I have not heard about
any lasting Distributist community attempts, and attempts
at this nowadays seem to be associated with questionable
right-wing political movements. I would never want to
be associated with such things as an aspiration to impose
Christian culture by force and coercion. I believe in
the freedom of the conscience and absolutely abhor any
tendency towards totalitarianism. The nineteenth century
mediaevalists fostered the notions of brotherhood and
solidarity between men. Some of these ideas are coming
back in modern residential planning, but such projects
rarely contain shops, workshops, churches and schools
– just houses with the necessity of using motorised
transport to get to more mechanised and industrial facilities
for the masses. We need faith, stability and creativity.

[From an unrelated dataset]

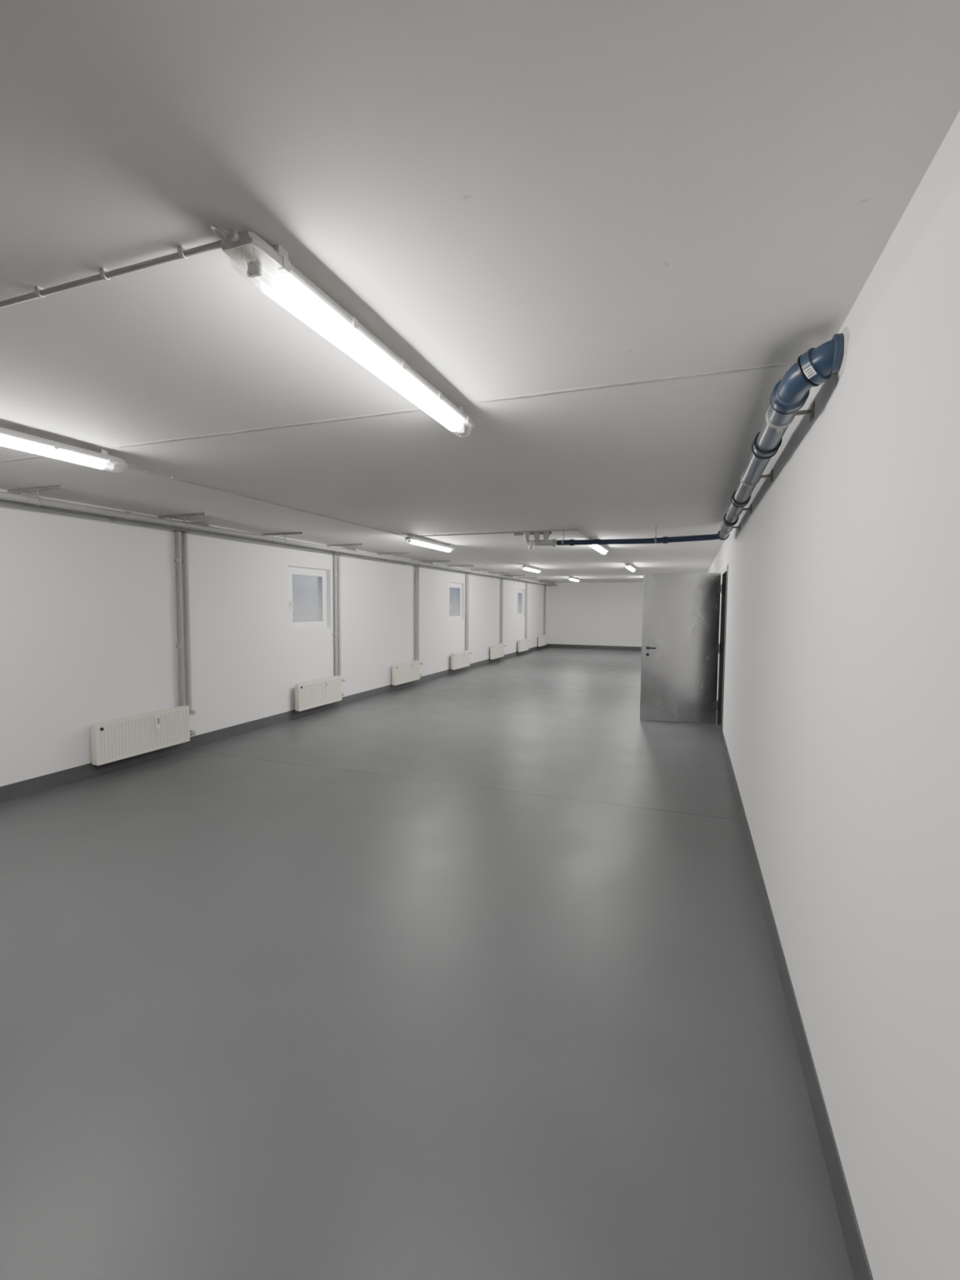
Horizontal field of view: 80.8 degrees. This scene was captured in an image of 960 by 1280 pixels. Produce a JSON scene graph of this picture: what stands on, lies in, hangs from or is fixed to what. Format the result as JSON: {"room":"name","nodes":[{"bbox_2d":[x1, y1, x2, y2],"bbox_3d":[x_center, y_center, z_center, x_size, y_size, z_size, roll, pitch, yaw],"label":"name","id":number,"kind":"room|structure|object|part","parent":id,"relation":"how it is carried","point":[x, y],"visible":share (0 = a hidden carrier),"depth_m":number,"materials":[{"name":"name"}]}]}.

We seem to be at a similar
turning point as when the Oxford Movement and the Tractarians
began to bring beauty and colour, firstly through theological
research and literature, and then through liturgical
revival. Attempts at cultural relevance in the liturgy
are of passing and questionable value. Our post-modern
youth seeks something different and above all authentic.
I feel the same way and have always been attracted by
mediaeval churches, rites and ceremonies. We need a
sense of awe, wonder and mystery.
We do not aspire to return
to the Middle-Ages in their inequality, warfare, brutality,
disease and cruelty, but to a Romantic notion of that
era in terms of its achievements and beauty. Is it possible
to have the trappings without sickness, the coldness
and darkness of winter, insecurity, the cheapness of
human life, sombre melancholy and sadness? Conventional
wisdom would say no. Our life is still bedevilled
by human sin and natural catastrophes, so we need something
to bring solace and meaning in our suffering. Christianity
should not represent more asceticism to add to what
we already have to endure, but beauty and love. We struggle
as the Romantics struggled - with the same issues and
hopes. There is still the same balance to find between
security and freedom, love and work, beauty and material
needs.
Let us seek God and beauty,
the types and shadows of this world that reflect the
universal reality of the World of Ideas. Look ever higher
and further. O my brave Soul! O farther, farther
sail! O daring joy, but safe! are they not all the seas
of God? O farther, farther, farther sail!